Eberstadt noted how fifty years of contraception has created an epidemic of loneliness.

Five decades into the sexual revolution, “one of the most pressing and growing issues for social science researchers is not overpopulation,” said Eberstadt.  “Properly understood, it is under-population.”

“A great many people, especially in the increasingly-barren, graying west, are suffering from what some call an ‘epidemic of loneliness,’” she said.  “Fifty years after the embrace of the pill—and undeniably, because of the embrace of the pill—loneliness is spreading across the materially better-off countries of the planet.”

Eberstadt noted reports from around world.  In Japan, where 4,000 elderly die “lonely deaths” each week, “an entire industry has grown up . . . which specializes in cleaning up the apartments where decomposing remains are found.” And in Germany, “One in four Germans over seventy receives a visit less than once a month from friends and acquaintances.  And nearly one in ten is not visited by anyone anymore.”

“This epidemic of loneliness is a new form of human poverty, and it is abounding in societies awash in material wealth,” said Eberstadt.  “It doesn’t take a demographer to connect the dots between the pill and elderly loneliness, any more than it takes a theologian to understand that contraception and abortion are joined at the root.”

The Catholic Church was right

“In this moment of watchfulness inside and outside the Church, a global fellowship that includes more and more non-Catholics, knows the truths of Humanae Vitae and related teachings as truths, however unwanted or hard.  They are the latest pilgrims in a line stretching two thousand years back.

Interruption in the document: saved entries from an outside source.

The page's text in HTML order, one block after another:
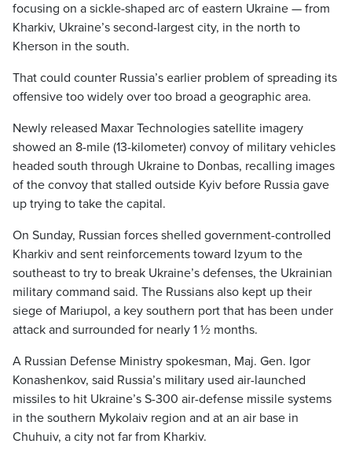
focusing on a sickle-shaped arc of eastern Ukraine — from
Kharkiv, Ukraine’s second-largest city, in the north to
Kherson in the south.
That could counter Russia’s earlier problem of spreading its
offensive too widely over too broad a geographic area.
Newly released Maxar Technologies satellite imagery
showed an 8-mile (13-kilometer) convoy of military vehicles
headed south through Ukraine to Donbas, recalling images
of the convoy that stalled outside Kyiv before Russia gave
up trying to take the capital.
On Sunday, Russian forces shelled government-controlled
Kharkiv and sent reinforcements toward Izyum to the
southeast to try to break Ukraine’s defenses, the Ukrainian
military command said. The Russians also kept up their
siege of Mariupol, a key southern port that has been under
attack and surrounded for nearly 1 ½ months.
A Russian Defense Ministry spokesman, Maj. Gen. Igor
Konashenkov, said Russia’s military used air-launched
missiles to hit Ukraine’s S-300 air-defense missile systems
in the southern Mykolaiv region and at an air base in
Chuhuiv, a city not far from Kharkiv.
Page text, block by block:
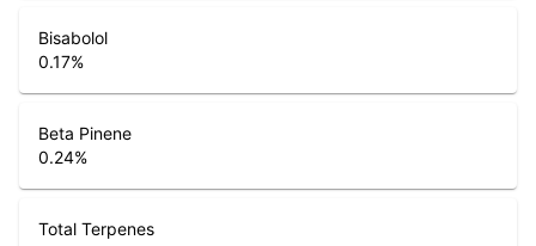
Bisabolol
0.17%
Beta Pinene
0.24%
Total Terpenes

They have sacrificed to stand where they do, and they sacrifice still—including by relinquishing the good opinion of a mocking world.”

“The Catholic Church was right to stand as a sign of contradiction to the devastation now surrounding us,” said Eberstadt, noting that accommodating the sexual revolution “has been an epic fail for the churches that have tried it.”

“Mocked and rejected in many places though it may be, [Humanae Vitae] got one of the biggest calls in history right.”